Sunday, March 26, 2017

Sending your elementary school child to cram school in Tsukuba, some comments

The only reason to go to cram school while in elementary school is to get into Namiki or Meikei. Those are integrated junior-senior high schools, both tier 1. (Namiki is public; Meikei is private.) Their students do not have to worry about cramming for senior high school entrance exams. Other than Namiki and Meikei, there are only two tier 1 public high schools in the area, Takezono and Tsuchiura 1. Cram schools are almost essential in getting into one of them. Unfortunately, in this area there is a big gap between tier 1 and tier 2 public high schools. (Ushiku Eishin and Tsuchura 2 are the two tier 2 schools in the area.)

[Added note: In American terminology, Takezono, Tsuchiura 1, Namiki and Meikei can be called exam schools (http://educationnext.org/exam-schools-from-the-inside). Meikei is private and makes its own entrance exams. The other three are run by Ibaraki Prefecture, which develops one exam each year for all prefectural high schools. These four high schools operate on the assumption that all students will go on to universities.]

The tier 1 high schools themselves are effectively cram schools. Like the jr high cram schools, they pack 3 years of materials into the first 2 years and spend the 3rd year on review and practice exams. (Takezono 3rd year students only have one new textbook.) Several of the practice exams are run by cram school chains, Kawai and Benesse. Results come back with ratings versus their selected target universities, plus quite detailed diagnostics. Other "short" tests are 10-min, 4-subject quizes with more than any student can handle - simply to get them accustomed to hitting the ground running.

We send our son, now a 3rd yr HS student at Takezono, to cram school for math starting late in his 2nd year Yatabe JHS. We've continued with cram school math in high school because there is an excellent instructor who specializes in Takezono HS math. 

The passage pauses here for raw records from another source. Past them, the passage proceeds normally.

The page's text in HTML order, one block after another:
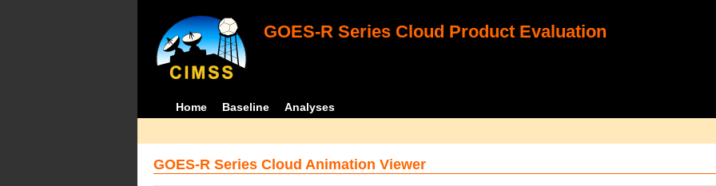
GOES-R Series Cloud Product Evaluation
Home Baseline Analyses
GOES-R Series Cloud Animation Viewer
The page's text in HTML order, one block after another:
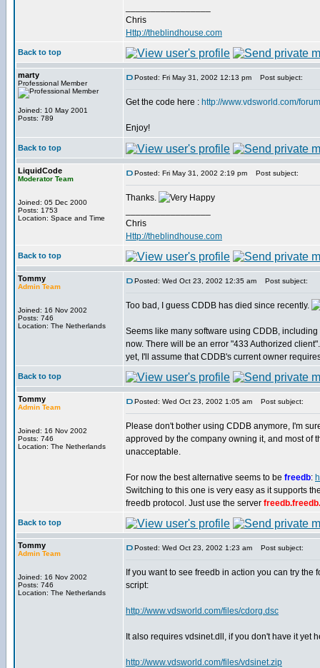
Chris
Http://theblindhouse.com
Back to top
marty
Professional Member
Joined: 10 May 2001
Posts: 789
Posted: Fri May 31, 2002 12:13 pm Post subject:
Get the code here : http://www.vdsworld.com/
Enjoy!
Back to top
LiquidCode
Moderator Team
Joined: 05 Dec 2000
Posts: 1753
Location: Space and Time
Posted: Fri May 31, 2002 2:19 pm Post subject:
Thanks.
Chris
Http://theblindhouse.com
Back to top
Tommy
Admin Team
Joined: 16 Nov 2002
Posts: 746
Location: The Netherlands
Posted: Wed Oct 23, 2002 12:35 am Post subject:
Too bad, I guess CDDB has died since recently.
Seems like many software using CDDB,
now. There will be an error "433 Authorized
yet, I'll assume that CDDB's current owner
Back to top
Tommy
Admin Team
Joined: 16 Nov 2002
Posts: 746
Location: The Netherlands
Posted: Wed Oct 23, 2002 1:05 am Post subject:
Please don't bother using CDDB anymore, I'm
approved by the company owning it, and most of
unacceptable.
For now the best alternative seems to be freedb:
Switching to this one is very easy as it supports
freedb protocol. Just use the server
Back to top
Tommy
Admin Team
Joined: 16 Nov 2002
Posts: 746
Location: The Netherlands
Posted: Wed Oct 23, 2002 1:23 am Post subject:
If you want to see freedb in action you can try
script:
http://www.vdsworld.com/files/cdorg.dsc
It also requires vdsinet.dll, if you don't have it yet
http://www.vdsworld.com/files/vdsinet.zip

We are very pleased with the results. Our son went from hating math to loving it. A key seemed to be have friends-cum-rivals to team up with and compete with. 

I have come to appreciate the system here, even though it is completely alien from my rural public schools in MN of 45 years ago.



We sent our son to Meiko, but I do not recommend it. He only needed math, but most cram schools divide their curricula into math-English, Japanese-science, and both combined. Eugene was already going to Helena for English and Meiko was the only school that provided individual instruction in math. However, their approach is to simply through a _lot_ of homework problems at the kids with variable instruction.

We switched to Waseda Academy, which offers a last minute push, at the end of December in 9th grade. This worked well after an initial stumble. The stumble was over a practice exam from Hibiya HS, which is thee toughest HS. Eugene, who had been doing quite well until that point, got zip. This shattered his confidence only days before the private school exams - nail biter to the very end.

As you know, in Ibaraki kids can choose only one public high school to try for. If they fail to get in, they are stuck with either private school or with dropping down to an undersubscribed public school, which is a very poor choice. So parents aim for the best public school which their kid is likely to pass. This is where the cram schools' practice exams are valuable. They enable accurate targeting of that one high school. Also, private schools' exams are more than a month before the public school exam. This means you can have the backstop in place. We let our son go for Takezono provided he passed at least one of Joso, Meikei and Tsunichi. Otherwise, he would have gone for Ushiku Eishin.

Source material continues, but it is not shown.